Andrea, quello al vertice! Cari campioni, mi rimane
difficile esprimere le mie sensazioni ed infatti davvero non lo faccio
mai ma questa volta, a quasi 50 anni, per la mia prima maratona con
l'intento di terminarla, senza allenamento, con nelle gambe le
sole corse domenicali devo dire che ho provato qualcosa di
veramente speciale.
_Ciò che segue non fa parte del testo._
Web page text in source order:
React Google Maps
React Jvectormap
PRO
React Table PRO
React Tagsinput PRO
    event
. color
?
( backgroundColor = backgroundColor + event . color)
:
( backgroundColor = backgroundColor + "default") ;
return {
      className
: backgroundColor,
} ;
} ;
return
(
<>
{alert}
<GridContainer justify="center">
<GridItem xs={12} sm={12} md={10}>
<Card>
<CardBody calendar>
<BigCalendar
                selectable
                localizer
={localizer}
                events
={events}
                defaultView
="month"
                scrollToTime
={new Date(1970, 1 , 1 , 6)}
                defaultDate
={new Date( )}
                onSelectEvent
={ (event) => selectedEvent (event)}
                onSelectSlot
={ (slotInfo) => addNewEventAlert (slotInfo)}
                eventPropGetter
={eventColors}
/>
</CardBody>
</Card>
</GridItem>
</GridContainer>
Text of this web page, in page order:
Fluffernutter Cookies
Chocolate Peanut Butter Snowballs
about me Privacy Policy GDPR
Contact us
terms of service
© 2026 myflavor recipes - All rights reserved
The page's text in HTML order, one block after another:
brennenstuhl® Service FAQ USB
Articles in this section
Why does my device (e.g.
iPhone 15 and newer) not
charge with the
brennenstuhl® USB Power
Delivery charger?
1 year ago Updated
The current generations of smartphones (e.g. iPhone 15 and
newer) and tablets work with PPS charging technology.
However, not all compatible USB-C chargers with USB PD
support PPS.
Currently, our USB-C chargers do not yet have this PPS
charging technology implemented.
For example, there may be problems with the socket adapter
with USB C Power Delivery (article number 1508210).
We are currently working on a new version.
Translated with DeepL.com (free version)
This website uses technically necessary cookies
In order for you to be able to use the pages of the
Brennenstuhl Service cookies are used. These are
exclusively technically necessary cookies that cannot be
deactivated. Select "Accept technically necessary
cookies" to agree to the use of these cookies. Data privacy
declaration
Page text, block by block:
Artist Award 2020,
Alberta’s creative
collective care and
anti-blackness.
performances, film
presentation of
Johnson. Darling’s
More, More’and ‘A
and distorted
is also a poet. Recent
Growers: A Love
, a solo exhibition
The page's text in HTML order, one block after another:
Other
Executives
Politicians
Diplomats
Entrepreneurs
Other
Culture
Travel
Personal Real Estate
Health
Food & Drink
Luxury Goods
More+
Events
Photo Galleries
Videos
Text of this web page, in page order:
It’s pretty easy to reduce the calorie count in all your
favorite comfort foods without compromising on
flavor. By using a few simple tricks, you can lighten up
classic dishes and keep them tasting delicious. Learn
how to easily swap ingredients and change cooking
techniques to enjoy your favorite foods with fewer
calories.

A parte le visioni fantozziane che si stavano
avventando nella mia mente, ad un certo punto della gara (più o
meno ai fatidici 30/32 km.) ho creduto di aver perso le gambe
perché davvero non le sentivo più ed allora mi son
chiesto quanto ero coglione per aver cercato di vincere
questa piccola sfida con me stesso in
maniera superficiale e senza averla valutata con un po' di
cervello: in quel frangente mi trovavo alle Cascine dove mi
era preso un notevole "sconforto depressivo", però ho
deciso di continuare, cambiando la mia corsa con una
camminata veloce, con dolori vari (prima ai menischi, poi ai
polpacci e poi ad altri legamenti non bene identificati) fino ad
arrivare di nuovo al Ponte alla Vittoria: dopo sono
ripartito piano-piano e con l'aiuto di un po' della mia
cara musica in cuffia sono riuscito a vincere questa piccola
sfida del cazzo con me stesso che mi trascinavo da quasi 35 anni. All'arrivo il cronometro segnava un tempo
intergalattico di 5 ore e 21 minuti ma a me davvero non è
importato nulla, ho provato a trattenermi ma è stato più forte di me ed ho
pianto come un deficiente...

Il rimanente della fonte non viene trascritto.